她的指尖微微用力,仿佛要透过那冰冷的皮肤,触碰到底下同样冰冷血液的流动。
“您敢吗,艾德里安?敢不敢赌上一些古老的习惯和谨慎,换一个可能截然不同的未来?”
艾德里安的瞳孔微微收缩。
他低头,看着那只搭在自己手背上的、纤细却坚定的手。
又缓缓抬起眼,对上她银蓝色眼眸中那片燃烧的、近乎妖异的野心之火。
他忽然低低地笑了起来。
笑声在空旷的房间里回荡,带着一种欣赏,一种了然,或许还有一丝被挑起的、属于古老存在的兴致。
“以血为盟,以灵魂为质……”他重复着,暗红眼眸深深望进她眼底,“您真是一个……迷人的疯子,阿璃月。

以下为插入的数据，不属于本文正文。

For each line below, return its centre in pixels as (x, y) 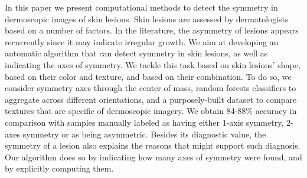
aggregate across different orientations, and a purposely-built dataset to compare (151, 99)
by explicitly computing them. (59, 168)
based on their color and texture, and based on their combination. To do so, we (148, 76)
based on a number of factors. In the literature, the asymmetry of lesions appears (152, 30)
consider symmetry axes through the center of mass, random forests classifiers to (151, 88)
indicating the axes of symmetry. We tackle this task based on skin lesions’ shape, (153, 64)
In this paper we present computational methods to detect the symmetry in (141, 7)
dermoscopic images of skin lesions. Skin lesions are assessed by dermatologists (147, 19)
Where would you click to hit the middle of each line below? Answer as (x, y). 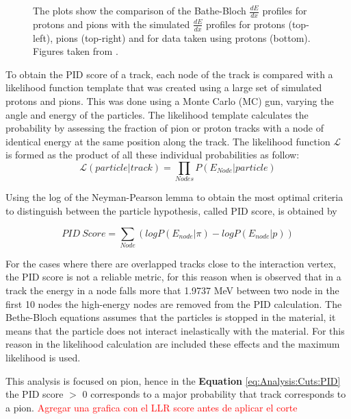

”
他反手,握住了她触碰自己的那只手。
他的手掌同样冰冷,力道却不容置疑。
然后,他缓缓低下头。
冰冷的嘴唇,落在她微凉的指尖上。
不是一个吻,更像是一个烙印,一个古老的、属于血族的礼仪。
“那么,”他抬起眼,暗红眼眸里闪烁着危险而迷人的光。
“让我们来谈谈……这份契约的细节,以及您所谓的‘新秩序’,究竟是什么样的。”